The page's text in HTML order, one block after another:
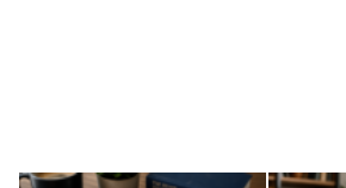
COORDINATION
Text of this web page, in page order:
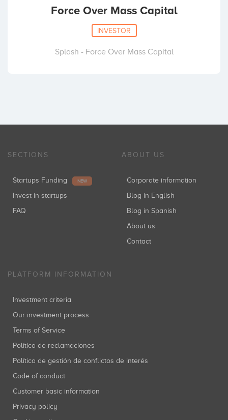
Force Over Mass Capital
INVESTOR
Splash - Force Over Mass Capital
SECTIONS
Startups Funding NEW
Invest in startups
FAQ
ABOUT US
Corporate information
Blog in English
Blog in Spanish
About us
Contact
PLATFORM INFORMATION
Investment criteria
Our investment process
Terms of Service
Política de reclamaciones
Política de gestión de conflictos de interés
Code of conduct
Customer basic information
Privacy policy
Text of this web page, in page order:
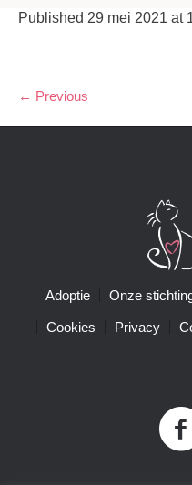
Published 29 mei 2021 at
← Previous
Adoptie Onze
Cookies Privacy
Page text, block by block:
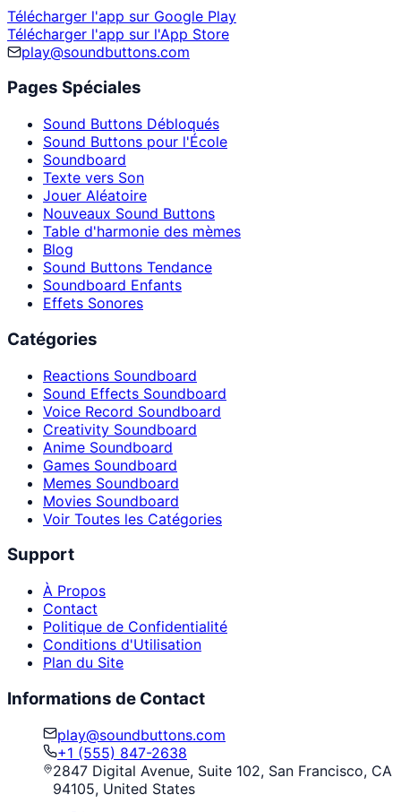
Télécharger l'app sur Google Play
Télécharger l'app sur l'App Store
play@soundbuttons.com
Pages Spéciales
Sound Buttons Débloqués
Sound Buttons pour l'École
Soundboard
Texte vers Son
Jouer Aléatoire
Nouveaux Sound Buttons
Table d'harmonie des mèmes
Blog
Sound Buttons Tendance
Soundboard Enfants
Effets Sonores
Catégories
Reactions Soundboard
Sound Effects Soundboard
Voice Record Soundboard
Creativity Soundboard
Anime Soundboard
Games Soundboard
Memes Soundboard
Movies Soundboard
Voir Toutes les Catégories
Support
À Propos
Contact
Politique de Confidentialité
Conditions d'Utilisation
Plan du Site
Informations de Contact
play@soundbuttons.com
+1 (555) 847-2638
2847 Digital Avenue, Suite 102, San Francisco, CA
94105, United States
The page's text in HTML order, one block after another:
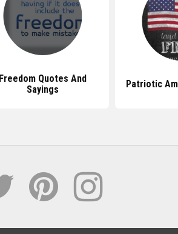
Freedom Quotes And
Sayings
Patriotic
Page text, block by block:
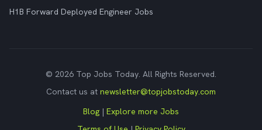
H1B Forward Deployed Engineer Jobs
© 2026 Top Jobs Today. All Rights Reserved.
Contact us at newsletter@topjobstoday.com
Blog | Explore more Jobs
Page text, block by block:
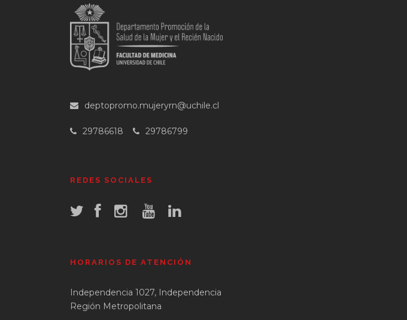
deptopromo.mujeryrn@uchile.cl
29786618 29786799
REDES SOCIALES
HORARIOS DE ATENCIÓN
Independencia 1027, Independencia
Región Metropolitana

☆ ☆ ☆

**WHAT TO DO**
With the images omitted, repeat all the data word for word.

**TASK ANSWER**
The page's text in HTML order, one block after another:
COORDINATION
Text of this web page, in page order:
Force Over Mass Capital
INVESTOR
Splash - Force Over Mass Capital
SECTIONS
Startups Funding NEW
Invest in startups
FAQ
ABOUT US
Corporate information
Blog in English
Blog in Spanish
About us
Contact
PLATFORM INFORMATION
Investment criteria
Our investment process
Terms of Service
Política de reclamaciones
Política de gestión de conflictos de interés
Code of conduct
Customer basic information
Privacy policy
Text of this web page, in page order:
Published 29 mei 2021 at
← Previous
Adoptie Onze
Cookies Privacy
Page text, block by block:
Télécharger l'app sur Google Play
Télécharger l'app sur l'App Store
play@soundbuttons.com
Pages Spéciales
Sound Buttons Débloqués
Sound Buttons pour l'École
Soundboard
Texte vers Son
Jouer Aléatoire
Nouveaux Sound Buttons
Table d'harmonie des mèmes
Blog
Sound Buttons Tendance
Soundboard Enfants
Effets Sonores
Catégories
Reactions Soundboard
Sound Effects Soundboard
Voice Record Soundboard
Creativity Soundboard
Anime Soundboard
Games Soundboard
Memes Soundboard
Movies Soundboard
Voir Toutes les Catégories
Support
À Propos
Contact
Politique de Confidentialité
Conditions d'Utilisation
Plan du Site
Informations de Contact
play@soundbuttons.com
+1 (555) 847-2638
2847 Digital Avenue, Suite 102, San Francisco, CA
94105, United States
The page's text in HTML order, one block after another:
Freedom Quotes And
Sayings
Patriotic
Page text, block by block:
H1B Forward Deployed Engineer Jobs
© 2026 Top Jobs Today. All Rights Reserved.
Contact us at newsletter@topjobstoday.com
Blog | Explore more Jobs
Page text, block by block:
deptopromo.mujeryrn@uchile.cl
29786618 29786799
REDES SOCIALES
HORARIOS DE ATENCIÓN
Independencia 1027, Independencia
Región Metropolitana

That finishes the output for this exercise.